Published daily by the Lowy Institute

The foreign policy case for the PM to spend more time at home

Instead of tall poppy syndrome, ask about effectiveness.

The summit season has grown exponentially in recent decades (Andrew Kutan/AFP via Getty Images)
The summit season has grown exponentially in recent decades (Andrew Kutan/AFP via Getty Images)

Nick Bryant, former BBC correspondent and now Sydney resident, made a case this week against “the dreary parochialism” too often evident in Australian politics – the latest exhibit being complaints about “Airbus Albo” as Prime Minister Anthony Albanese prepares to jet to APEC in San Francisco.

“To moan about excessive travel is to deny Australia’s consequentiality,” Bryant wrote in the Sydney Morning Herald, “and speaks of a self-belittling streak that has held the country back since the turn of the 21st century.”

Maybe. But I reckon this is only part of the story.

Certainly, there is a political connivance, given the long history of poking fun at prime ministerial travel, as other commentators such as Nine’s Tony Wright have pointed out. And to reinforce the point, on Wednesday, Opposition leader Peter Dutton speciously declared “the prime minister should stay here” in the wake of a High Court ruling that struck down the power to hold migrants in indefinite detention, as if to imply Albanese should remain at home to stand watch under new monitoring arrangements.

It is also true that the summit season has grown exponentially in recent decades, and with it an expectation that business must be done at a leaders-level. Australia has a seat at many a table that didn’t even exist at the turn of the century. But the PM’s time is valuable. Representing Australia might be an essential part of the job, yet it’s far from the only part.

Ask the question like an economist might: are the demands of the diplomatic circuit for leaders delivering value?

If diplomatic speed-dating has become the purpose, this only diminishes the point of the forums themselves.

APEC. G20. East Asia Summit. The Quad. Pacific Islands Forum. A guest spot at NATO. Climate negotiations. The United Nations leaders’ week. Commonwealth Heads of Government Meeting. All before getting to Beijing, Washington, Jakarta, Tokyo, Wellington.

James Curran made a valiant attempt at the weekend to defend APEC as an ongoing concern. But his Australian Financial Review article was a history lesson about Australia’s role in its creation, not a manifesto for future work. And Curran admitted that with Joe Biden and Xi Jinping holding talks on the sidelines in San Francisco, “the meeting of superpowers may make it doubly hard for Albanese to make his presence felt in the Golden City”.

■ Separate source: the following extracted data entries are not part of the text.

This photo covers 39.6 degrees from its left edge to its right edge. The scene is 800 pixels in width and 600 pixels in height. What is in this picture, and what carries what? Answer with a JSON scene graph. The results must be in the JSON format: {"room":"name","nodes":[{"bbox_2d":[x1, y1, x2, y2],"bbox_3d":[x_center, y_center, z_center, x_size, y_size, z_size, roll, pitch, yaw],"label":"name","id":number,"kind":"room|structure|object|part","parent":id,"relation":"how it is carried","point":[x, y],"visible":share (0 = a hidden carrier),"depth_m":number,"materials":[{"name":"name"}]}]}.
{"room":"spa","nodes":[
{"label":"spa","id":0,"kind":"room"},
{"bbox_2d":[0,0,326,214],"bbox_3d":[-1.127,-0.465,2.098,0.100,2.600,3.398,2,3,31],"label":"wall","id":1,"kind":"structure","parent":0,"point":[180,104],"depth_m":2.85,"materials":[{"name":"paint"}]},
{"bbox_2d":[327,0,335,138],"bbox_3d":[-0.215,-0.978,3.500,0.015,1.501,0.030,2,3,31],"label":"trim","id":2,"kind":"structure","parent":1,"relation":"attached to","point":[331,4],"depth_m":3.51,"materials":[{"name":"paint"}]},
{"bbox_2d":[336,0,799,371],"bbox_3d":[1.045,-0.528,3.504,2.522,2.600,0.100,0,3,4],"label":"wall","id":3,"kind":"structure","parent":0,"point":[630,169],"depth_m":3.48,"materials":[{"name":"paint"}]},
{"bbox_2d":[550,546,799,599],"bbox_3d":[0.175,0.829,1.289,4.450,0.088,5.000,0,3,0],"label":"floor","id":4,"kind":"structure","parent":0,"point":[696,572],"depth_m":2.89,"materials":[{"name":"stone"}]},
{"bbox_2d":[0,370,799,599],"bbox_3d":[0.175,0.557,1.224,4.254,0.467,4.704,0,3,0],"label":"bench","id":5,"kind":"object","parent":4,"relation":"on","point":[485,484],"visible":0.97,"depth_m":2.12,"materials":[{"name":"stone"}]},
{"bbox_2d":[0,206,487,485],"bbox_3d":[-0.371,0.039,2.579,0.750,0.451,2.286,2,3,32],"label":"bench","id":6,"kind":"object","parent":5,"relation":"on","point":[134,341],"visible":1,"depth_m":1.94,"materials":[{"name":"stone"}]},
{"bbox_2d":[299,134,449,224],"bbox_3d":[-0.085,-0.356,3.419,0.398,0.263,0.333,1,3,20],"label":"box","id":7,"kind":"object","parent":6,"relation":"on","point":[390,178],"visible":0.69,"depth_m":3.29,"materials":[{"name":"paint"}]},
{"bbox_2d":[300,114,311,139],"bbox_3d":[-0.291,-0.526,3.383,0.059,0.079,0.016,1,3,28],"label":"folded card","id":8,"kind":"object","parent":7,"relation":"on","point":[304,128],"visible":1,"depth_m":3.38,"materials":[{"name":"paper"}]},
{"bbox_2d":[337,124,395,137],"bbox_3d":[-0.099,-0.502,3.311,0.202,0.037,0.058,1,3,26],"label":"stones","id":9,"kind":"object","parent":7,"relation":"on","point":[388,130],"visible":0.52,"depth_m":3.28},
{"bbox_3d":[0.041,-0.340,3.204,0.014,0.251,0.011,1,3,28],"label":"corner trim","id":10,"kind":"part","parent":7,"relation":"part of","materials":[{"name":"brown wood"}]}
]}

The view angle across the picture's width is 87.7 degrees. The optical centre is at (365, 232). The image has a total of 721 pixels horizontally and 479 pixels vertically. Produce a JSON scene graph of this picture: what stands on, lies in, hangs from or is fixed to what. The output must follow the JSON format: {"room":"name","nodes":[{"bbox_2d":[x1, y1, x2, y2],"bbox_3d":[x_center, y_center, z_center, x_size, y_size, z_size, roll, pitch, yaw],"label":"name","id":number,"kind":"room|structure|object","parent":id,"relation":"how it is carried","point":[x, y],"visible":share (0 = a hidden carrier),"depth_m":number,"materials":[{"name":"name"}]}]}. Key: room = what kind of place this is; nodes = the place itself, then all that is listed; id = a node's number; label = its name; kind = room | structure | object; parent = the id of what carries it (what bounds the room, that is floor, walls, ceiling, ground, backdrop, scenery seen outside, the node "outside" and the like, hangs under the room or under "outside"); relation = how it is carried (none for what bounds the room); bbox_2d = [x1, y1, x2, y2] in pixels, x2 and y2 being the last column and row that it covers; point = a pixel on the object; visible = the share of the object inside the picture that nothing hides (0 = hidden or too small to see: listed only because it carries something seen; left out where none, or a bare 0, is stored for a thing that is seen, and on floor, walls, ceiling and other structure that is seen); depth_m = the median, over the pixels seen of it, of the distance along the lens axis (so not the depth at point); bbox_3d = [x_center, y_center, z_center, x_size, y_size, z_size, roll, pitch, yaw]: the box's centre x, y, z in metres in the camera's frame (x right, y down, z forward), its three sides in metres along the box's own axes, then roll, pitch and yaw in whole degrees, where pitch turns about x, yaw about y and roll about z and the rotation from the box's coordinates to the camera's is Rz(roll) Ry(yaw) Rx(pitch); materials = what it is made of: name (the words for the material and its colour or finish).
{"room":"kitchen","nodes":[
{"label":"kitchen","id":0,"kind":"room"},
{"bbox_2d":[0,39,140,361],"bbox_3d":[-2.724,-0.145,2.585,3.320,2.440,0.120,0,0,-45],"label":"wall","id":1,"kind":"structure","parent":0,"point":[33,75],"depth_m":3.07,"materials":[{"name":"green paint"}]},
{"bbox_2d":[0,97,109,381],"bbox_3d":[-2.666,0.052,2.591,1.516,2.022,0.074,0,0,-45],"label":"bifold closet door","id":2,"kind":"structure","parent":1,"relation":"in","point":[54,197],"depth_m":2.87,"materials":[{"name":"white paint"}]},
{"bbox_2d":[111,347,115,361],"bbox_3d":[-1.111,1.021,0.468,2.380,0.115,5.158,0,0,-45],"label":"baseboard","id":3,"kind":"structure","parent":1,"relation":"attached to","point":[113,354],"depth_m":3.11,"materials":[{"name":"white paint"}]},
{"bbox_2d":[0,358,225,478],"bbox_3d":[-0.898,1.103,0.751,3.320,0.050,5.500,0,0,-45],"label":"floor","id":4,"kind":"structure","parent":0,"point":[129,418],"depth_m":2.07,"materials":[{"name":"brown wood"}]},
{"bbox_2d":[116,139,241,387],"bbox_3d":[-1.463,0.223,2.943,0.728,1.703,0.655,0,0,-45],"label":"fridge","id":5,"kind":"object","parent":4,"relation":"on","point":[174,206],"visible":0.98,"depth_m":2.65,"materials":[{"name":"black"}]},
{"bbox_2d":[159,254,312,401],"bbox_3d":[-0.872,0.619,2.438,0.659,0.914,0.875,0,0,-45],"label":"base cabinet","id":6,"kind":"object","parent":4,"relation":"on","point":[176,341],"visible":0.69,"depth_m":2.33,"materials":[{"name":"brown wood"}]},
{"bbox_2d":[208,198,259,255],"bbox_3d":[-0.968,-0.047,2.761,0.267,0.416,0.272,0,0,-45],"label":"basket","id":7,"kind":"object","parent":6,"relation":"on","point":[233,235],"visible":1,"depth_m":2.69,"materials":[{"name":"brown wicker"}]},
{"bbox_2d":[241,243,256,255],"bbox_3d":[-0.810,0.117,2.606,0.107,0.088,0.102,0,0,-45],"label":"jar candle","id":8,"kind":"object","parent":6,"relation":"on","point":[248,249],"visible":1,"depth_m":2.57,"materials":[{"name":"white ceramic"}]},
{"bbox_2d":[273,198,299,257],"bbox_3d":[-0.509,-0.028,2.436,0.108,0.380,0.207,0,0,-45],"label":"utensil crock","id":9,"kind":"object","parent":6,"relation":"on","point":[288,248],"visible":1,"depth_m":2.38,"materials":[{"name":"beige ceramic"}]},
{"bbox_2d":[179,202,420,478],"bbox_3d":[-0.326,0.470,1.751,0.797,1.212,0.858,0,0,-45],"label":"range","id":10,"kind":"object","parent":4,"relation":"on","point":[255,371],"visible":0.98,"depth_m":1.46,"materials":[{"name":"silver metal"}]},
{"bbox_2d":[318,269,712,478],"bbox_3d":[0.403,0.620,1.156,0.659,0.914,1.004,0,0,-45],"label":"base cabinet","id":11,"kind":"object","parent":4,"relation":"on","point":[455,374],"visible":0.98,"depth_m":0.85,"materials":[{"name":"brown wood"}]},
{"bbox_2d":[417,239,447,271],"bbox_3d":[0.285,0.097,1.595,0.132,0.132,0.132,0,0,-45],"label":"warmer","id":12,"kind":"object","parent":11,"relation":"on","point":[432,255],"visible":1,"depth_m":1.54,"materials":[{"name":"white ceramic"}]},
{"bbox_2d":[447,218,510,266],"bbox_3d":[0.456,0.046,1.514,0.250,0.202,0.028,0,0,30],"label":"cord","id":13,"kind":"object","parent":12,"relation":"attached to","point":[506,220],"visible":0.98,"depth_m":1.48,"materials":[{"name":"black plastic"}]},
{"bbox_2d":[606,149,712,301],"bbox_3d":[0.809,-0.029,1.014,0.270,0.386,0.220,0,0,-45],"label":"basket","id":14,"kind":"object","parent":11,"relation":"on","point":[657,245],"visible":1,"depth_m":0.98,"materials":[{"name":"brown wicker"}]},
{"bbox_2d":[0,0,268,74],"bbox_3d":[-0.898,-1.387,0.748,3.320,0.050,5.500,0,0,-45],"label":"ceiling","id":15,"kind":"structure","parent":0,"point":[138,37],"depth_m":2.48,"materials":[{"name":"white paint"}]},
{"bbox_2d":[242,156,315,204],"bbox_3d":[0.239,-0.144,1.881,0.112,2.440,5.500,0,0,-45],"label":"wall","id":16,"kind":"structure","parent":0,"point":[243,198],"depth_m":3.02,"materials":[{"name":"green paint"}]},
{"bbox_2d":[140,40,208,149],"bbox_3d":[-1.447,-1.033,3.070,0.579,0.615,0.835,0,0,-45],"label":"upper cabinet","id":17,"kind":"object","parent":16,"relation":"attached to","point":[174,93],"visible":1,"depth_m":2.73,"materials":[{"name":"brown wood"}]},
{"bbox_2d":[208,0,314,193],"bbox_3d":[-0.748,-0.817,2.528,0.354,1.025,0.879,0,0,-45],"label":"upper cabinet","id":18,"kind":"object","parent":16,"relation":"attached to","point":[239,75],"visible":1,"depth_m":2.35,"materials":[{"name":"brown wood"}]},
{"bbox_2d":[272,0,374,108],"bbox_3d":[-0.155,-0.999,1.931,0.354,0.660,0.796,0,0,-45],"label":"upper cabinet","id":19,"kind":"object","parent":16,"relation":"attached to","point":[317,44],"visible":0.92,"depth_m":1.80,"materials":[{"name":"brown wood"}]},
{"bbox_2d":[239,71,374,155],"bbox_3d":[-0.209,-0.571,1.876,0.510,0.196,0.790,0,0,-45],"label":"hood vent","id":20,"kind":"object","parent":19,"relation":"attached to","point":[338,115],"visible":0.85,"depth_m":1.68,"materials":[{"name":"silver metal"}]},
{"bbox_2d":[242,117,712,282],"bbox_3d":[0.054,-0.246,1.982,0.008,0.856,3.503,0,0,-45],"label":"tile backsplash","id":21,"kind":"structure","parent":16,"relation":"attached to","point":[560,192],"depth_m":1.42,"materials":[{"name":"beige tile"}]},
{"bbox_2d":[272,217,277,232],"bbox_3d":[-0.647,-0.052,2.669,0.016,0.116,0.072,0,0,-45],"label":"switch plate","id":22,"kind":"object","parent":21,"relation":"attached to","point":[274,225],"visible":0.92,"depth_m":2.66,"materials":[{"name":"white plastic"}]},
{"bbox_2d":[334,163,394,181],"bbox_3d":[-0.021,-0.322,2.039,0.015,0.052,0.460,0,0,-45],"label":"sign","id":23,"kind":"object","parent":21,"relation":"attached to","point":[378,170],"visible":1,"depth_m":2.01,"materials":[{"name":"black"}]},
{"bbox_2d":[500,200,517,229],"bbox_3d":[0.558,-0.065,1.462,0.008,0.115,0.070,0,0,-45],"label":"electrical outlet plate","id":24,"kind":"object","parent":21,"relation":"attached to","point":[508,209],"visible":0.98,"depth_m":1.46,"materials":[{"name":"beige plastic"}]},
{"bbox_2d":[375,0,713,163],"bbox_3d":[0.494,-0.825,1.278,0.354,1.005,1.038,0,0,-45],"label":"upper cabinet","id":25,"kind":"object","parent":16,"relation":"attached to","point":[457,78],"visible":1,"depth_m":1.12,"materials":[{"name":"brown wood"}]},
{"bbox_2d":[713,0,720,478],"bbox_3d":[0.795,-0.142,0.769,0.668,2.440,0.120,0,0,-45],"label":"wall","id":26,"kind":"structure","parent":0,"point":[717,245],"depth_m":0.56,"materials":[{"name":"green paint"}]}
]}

This goes to a point often made in defence of leaders-level multilateral meetings, that the side hustle is the real value as a chance to do business. But if diplomatic speed-dating has become the purpose, this only diminishes the point of the forums themselves, which often have overlapping memberships and agendas.

Bureaucracies like to see leaders involved because it focuses government attention. And leaders themselves like to be involved because they get attention. But that’s valuable only when there is an outcome. Otherwise, the need for a “deliverable” can sound like hollow spin.

The trap is also one of expectations. Leaders want to meet leaders. If a leader doesn’t attend, is that a diplomatic snub? It’s an easy story to tell. The Opposition leapt to criticise Albanese after reports earlier this year that he would skip the NATO summit.

Also remember that Albanese’s trip to Washington in October was a direct consequence of Biden pulling out of a Quad summit in Sydney in May. Only Albanese was already scheduled to go to the United States in November for APEC. And when the White House couldn’t align the schedules, Australia subsequently risked offence to the Americans had Albanese declined the offer of a state dinner on the basis that he’d be flying across the Pacific twice in as many weeks.

In the end, was this muddle really an effective outcome?

Scheduling busy people will always be a challenge. None of this should be read as a call for Australia to shrink inwards. But if the Opposition really wants to score a point, it should ask whether the contemporary demands of shuttle diplomacy are a good use of any leader’s time.